With these two criteria applied, I find that I only have two or three
submissions per day to read. It's quite nice.

------
usrme
I also use Pocket, but when the list grows to be too big (around 10 items or
so) then I will not consume any more articles by way of Feedly or Hacker News
until the list is groomed.

I find this to work well for me as I have an incentive to keep my Pocket empty
or at the very least not overwhelmingly filled.

------
seba_dos1
RSS reader (self-hosted CommaFeed), quick glance at comments when a headline
catches my eye, then opening the article or not, most likely in a new tab to
check out later. With those two big filters, the amount of stuff that's
actually interesting to me seems manageable.

------
JabavuAdams
Don't. It really doesn't matter.

Productivity (if that's your metric) is limited by your ability to continually
make good decisions. You can't integrate and apply all the knowledge in any
useful sense. Trying to probably makes you less productive and/or happy.

------
ninjakeyboard
If you read hackernews from emacs, it doesn't matter if you read everything.
Everyone around you will fear you.
[https://github.com/clarete/hackernews.el](https://github.com/clarete/hackernews.el)

------
eqtn
I use feedly to manage rss. I like to read comments about the article more
than the article itself.

------
AncoraImparo
There isn't really that much good content anymore... So it really is easy
nowadays. A few years ago I used to constantly have to be saving stuff to read
later... but now it is constantly just non-tech related crap, unfortunately.

------
ninjakeyboard
Catch the highlights! There are some tools that will send you eg newsletters
with the top items. You can't read everything! Better to both consume and to
also produce. Doing one or the other too much is worse than doing the right
amount of both.

------
fsloth
I ignore most of the articles posted. I get this intuitive "itch to read" when
I see an interesting topic and that is a sufficient filter to me. It's not
like this is important, anyway, it's mostly only news and blogposts :)

------
thinkjson
I use the Hacker News trigger in IFTTT to filter out top articles related to
TypeScript, Python, or Go, and send them to my private slack.

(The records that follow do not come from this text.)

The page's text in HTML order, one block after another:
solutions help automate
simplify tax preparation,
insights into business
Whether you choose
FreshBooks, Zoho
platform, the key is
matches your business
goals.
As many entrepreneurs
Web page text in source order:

[https://ifttt.com/hacker_news](https://ifttt.com/hacker_news)

------
m4tthumphrey
My technique is to simply keep checking back every few hours and never go past
page 1.

------
bionsystems
I skim quickly through articles at work, and those I think may be interesting
I email them to myself so I can read them in the evening.

I never read any of those in the evening. But for some reason I keep doing the
above. :)

------
lamerman
[http://www.waybackhn.com/](http://www.waybackhn.com/) \- it shows you only 30
most popular articles for this day.

------
matt_the_bass
Mostly I just reminisce about getting then monthly print version. Those were
the curated days when I didn’t need to worry about missing an interesting
article.

------
book_mentioned
Maybe try a pull method rather than push - just use
[https://hn.algolia.com](https://hn.algolia.com) search!

------
tebugst
I keep checking titles of submission. If it seems appealing, then go through
comments. If initial comments are interesting then go through original
article.

------
j45
You don't.

I try to only read things that are applicable to what I'm trying to do now.

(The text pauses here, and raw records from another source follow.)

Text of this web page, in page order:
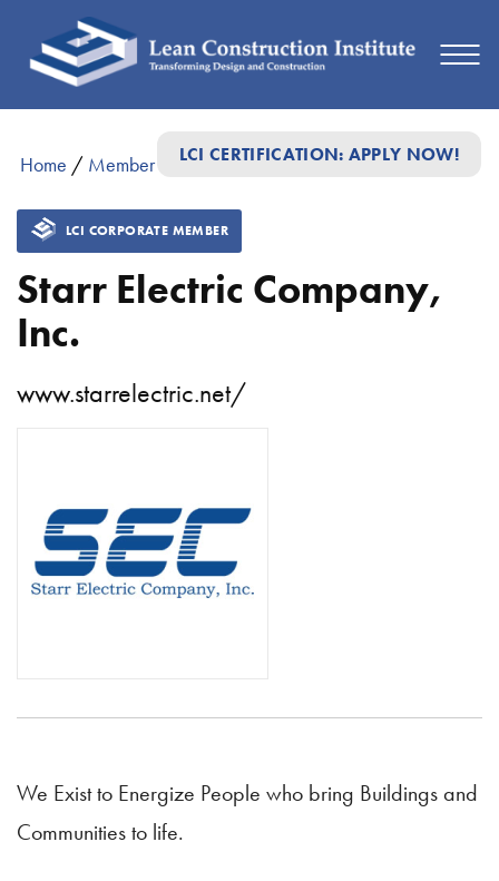
LCI CERTIFICATION: APPLY NOW!
Home / Member Directory/Starr Electric Company, Inc.
LCI CORPORATE MEMBER
Starr Electric Company,
Inc.
www.starrelectric.net/
We Exist to Energize People who bring Buildings and
Communities to life.

The rest, if interesting or useful later, can be bookmarked using tools like
diigo, pocket, etc.

------
partycoder
I think it's not about "good" or "bad" but rather relevant or irrelevant. What
is relevant to you is in part for you to decide.

------
pm
I read through half and then bookmark everything. I have years of articles to
go through. So, I don't actually manage it, and really need to.

------
im_dario
I use
[http://serializer.charlieegan3.com/](http://serializer.charlieegan3.com/) as
filter.

------
nippples
I ignore most of it.

------
prorsum
I've created a slack channel and configured an RSS reader that periodically
sends new posts to that channel. I find it quite useful because it is push
model rather than pull, which avoids switching context just to check if there
is anything interesting. Another positive thing posts remain in the slack
which allows sharing, threading, pinning, favouriting, searching etc.